Ahora bien, si a pesar de las objeciones de la sociedad a la reelección y de la garantía de triunfo de Leonel Fernández en primera vuelta, el sector gubernamental logra agenciarse la voluntad de los congresistas actualmente opuestos para imponer una nueva modificación constitucional, el panorama electoral sufriría un cambio significativo.

De entrada, a lo interno del PLD, en unas primarias abiertas supervisadas por la JCE, se produciría una especie de elecciones presidenciales adelantadas entre Danilo y Leonel. Algo así como una suerte de play off entre Boston y los Yankees.

Esto así, porque el presidente Fernández, que ha dejado claro que no hay marcha atrás en cuanto a sus aspiraciones, a diferencia del 2015, presentaría su candidatura avalada por más de 2 millones de correligionarios comprometidos con su proyecto. Por un lado, estaría entonces el candidato reeleccionista, Danilo Medina, y por el otro el abanderado del respeto a la Constitución y la no reelección, Leonel Fernández.

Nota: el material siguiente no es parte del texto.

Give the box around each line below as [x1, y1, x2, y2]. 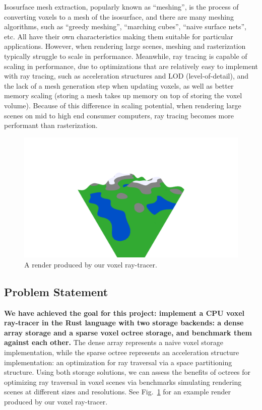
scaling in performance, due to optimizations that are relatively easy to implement [4, 60, 258, 71]
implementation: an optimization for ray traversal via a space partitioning [4, 357, 232, 367]
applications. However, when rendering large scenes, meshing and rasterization [4, 41, 246, 51]
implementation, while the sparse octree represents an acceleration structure [4, 347, 239, 357]
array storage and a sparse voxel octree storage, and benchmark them [4, 327, 252, 337]
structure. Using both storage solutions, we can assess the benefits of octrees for [4, 367, 251, 377]
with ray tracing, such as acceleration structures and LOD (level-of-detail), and [4, 71, 249, 81]
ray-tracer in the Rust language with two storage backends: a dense [4, 317, 244, 328]
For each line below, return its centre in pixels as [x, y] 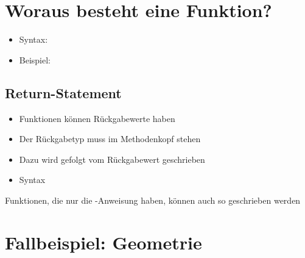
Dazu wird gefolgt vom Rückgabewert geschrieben [112, 159]
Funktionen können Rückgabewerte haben [97, 118]
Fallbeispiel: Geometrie [103, 242]
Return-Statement [63, 92]
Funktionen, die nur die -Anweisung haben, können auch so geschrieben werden [153, 200]
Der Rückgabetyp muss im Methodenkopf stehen [110, 139]
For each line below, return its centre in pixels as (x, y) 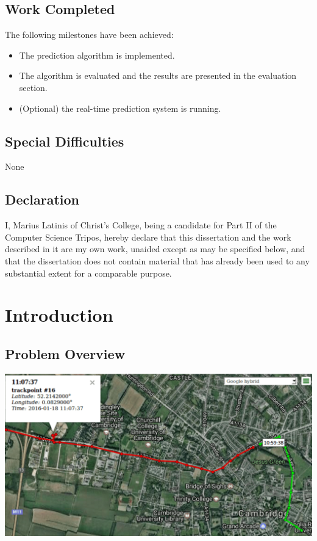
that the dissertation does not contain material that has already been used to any (157, 260)
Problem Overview (65, 353)
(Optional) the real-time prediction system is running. (120, 108)
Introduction (59, 315)
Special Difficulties (65, 141)
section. (33, 87)
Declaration (42, 199)
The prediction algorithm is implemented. (97, 55)
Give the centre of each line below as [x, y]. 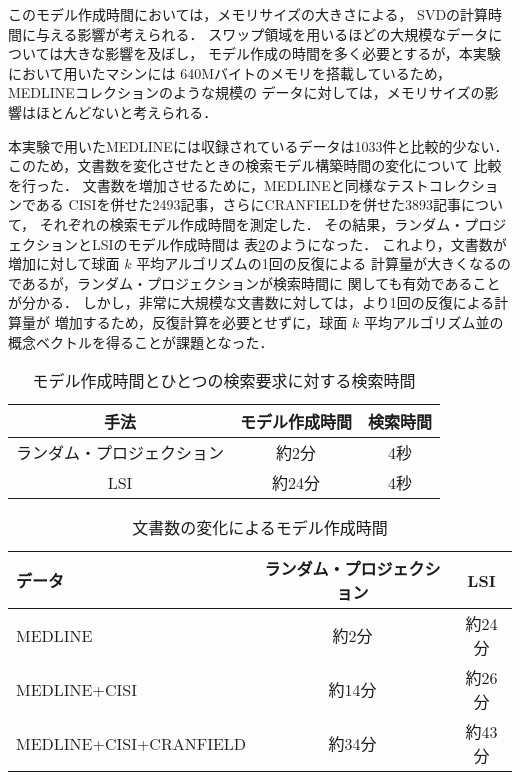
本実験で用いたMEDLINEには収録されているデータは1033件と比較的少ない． [258, 145]
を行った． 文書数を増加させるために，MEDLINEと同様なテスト [218, 184]
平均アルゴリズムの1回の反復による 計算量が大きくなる [317, 263]
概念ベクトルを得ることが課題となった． [141, 341]
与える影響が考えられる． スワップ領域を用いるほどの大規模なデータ [262, 33]
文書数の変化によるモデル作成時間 [260, 528]
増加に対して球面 [64, 263]
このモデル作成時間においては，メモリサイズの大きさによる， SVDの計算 [248, 14]
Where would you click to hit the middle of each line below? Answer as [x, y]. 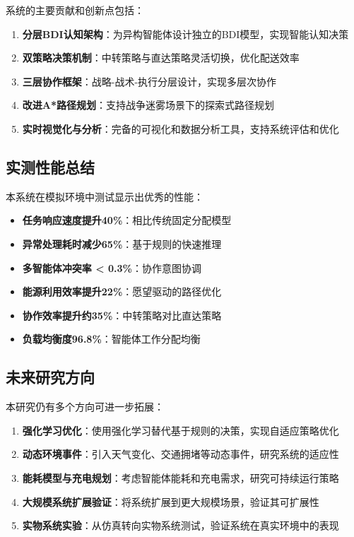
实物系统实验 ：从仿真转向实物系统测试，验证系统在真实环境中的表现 [181, 525]
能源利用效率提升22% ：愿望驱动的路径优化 [122, 291]
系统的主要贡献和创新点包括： [75, 10]
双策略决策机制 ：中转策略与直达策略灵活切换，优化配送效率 [161, 58]
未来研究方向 [50, 377]
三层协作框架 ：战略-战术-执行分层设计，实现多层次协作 [149, 81]
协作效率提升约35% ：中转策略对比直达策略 [122, 315]
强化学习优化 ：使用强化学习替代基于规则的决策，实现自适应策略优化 [181, 430]

En este sentido, consideran los analistas, que Fernández cosechará las insatisfacciones de las bases del PLD, mientras que Medina apelaría al apoyo de la empleomanía gubernamental, aproximadamente unas 700,000 personas, como fue esbozado por la expresidenta de la Cámara de Diputados. Que no necesariamente, en su inmensa mayoría, se sienten satisfechos con esta administración ni votarían por la reelección en una primarias libres y transparentes.

Mientras que, sin embargo, los votantes externos, no inscritos en el padrón del PLD, seguirán la tendencia de las encuestas que señalan que 3 de cada 4 dominicanos se oponen a la reelección. Luego, en unas primarias abiertas, aun a pesar del riego del uso y abuso de los recursos del estado, se estima que Leonel Fernández cosecharía el fruto de su liderazgo y carisma; cualidades que le han dado, de manera invicta, tres victorias presidenciales.

Por consiguiente, el presidente Medina, que en la cúspide de su carrera política salió triunfante en las elecciones presidenciales del 2016 con 2.8 millones de votos (62%), con un partido totalmente compactado detrás de sí, con Leonel y Margarita liderando dos importantes frentes de campaña, debe estar viviendo un real dilema existencial con esos cantos de sirena palaciegos que le empujan hacia ese Waterloo.

Sin embargo, mientras el hacha va y viene, nuclea sus fuerzas para una negociación política racional que le permita continuar gravitando políticamente. Lo cual es perfectamente legítimo y entendible.

EL DATO

Reelección
Para permitir una nueva repostulación del presidente Danilo Medina, sería mediante la eliminación del artículo transitorio que la prohíbe y que fue incorporado en 2015.